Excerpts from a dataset
BEGIN
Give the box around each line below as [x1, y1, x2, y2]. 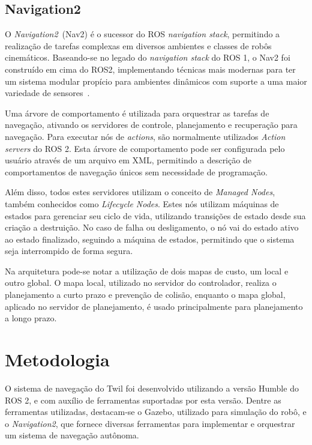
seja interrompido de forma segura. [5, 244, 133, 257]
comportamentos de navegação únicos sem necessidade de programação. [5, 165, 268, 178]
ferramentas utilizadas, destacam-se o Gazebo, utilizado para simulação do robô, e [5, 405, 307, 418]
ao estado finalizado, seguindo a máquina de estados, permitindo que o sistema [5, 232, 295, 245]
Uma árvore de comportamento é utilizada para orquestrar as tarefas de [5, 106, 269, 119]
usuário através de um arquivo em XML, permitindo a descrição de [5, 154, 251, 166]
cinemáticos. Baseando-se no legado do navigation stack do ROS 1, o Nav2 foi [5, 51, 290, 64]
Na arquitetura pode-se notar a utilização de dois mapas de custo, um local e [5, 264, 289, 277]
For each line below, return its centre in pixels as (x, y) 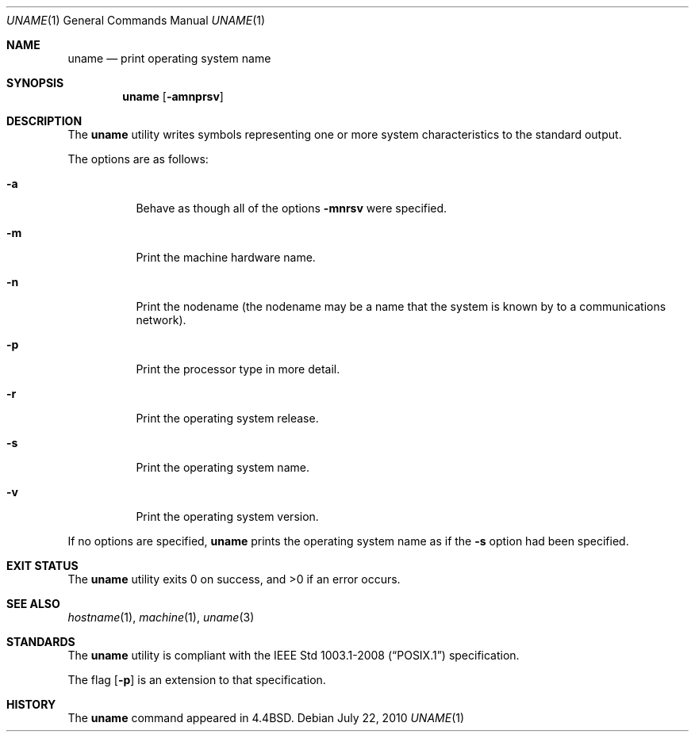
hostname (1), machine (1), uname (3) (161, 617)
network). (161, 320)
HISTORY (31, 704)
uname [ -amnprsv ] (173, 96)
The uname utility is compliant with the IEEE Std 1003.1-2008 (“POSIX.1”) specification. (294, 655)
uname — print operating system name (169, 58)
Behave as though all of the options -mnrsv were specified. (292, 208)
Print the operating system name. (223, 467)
END
**Task instructions:** The answer must consist of every line from the entries that holds the string "uname".

**Answer to the problem:**
hostname (1), machine (1), uname (3) (161, 617)
uname [ -amnprsv ] (173, 96)
The uname utility is compliant with the IEEE Std 1003.1-2008 (“POSIX.1”) specification. (294, 655)
uname — print operating system name (169, 58)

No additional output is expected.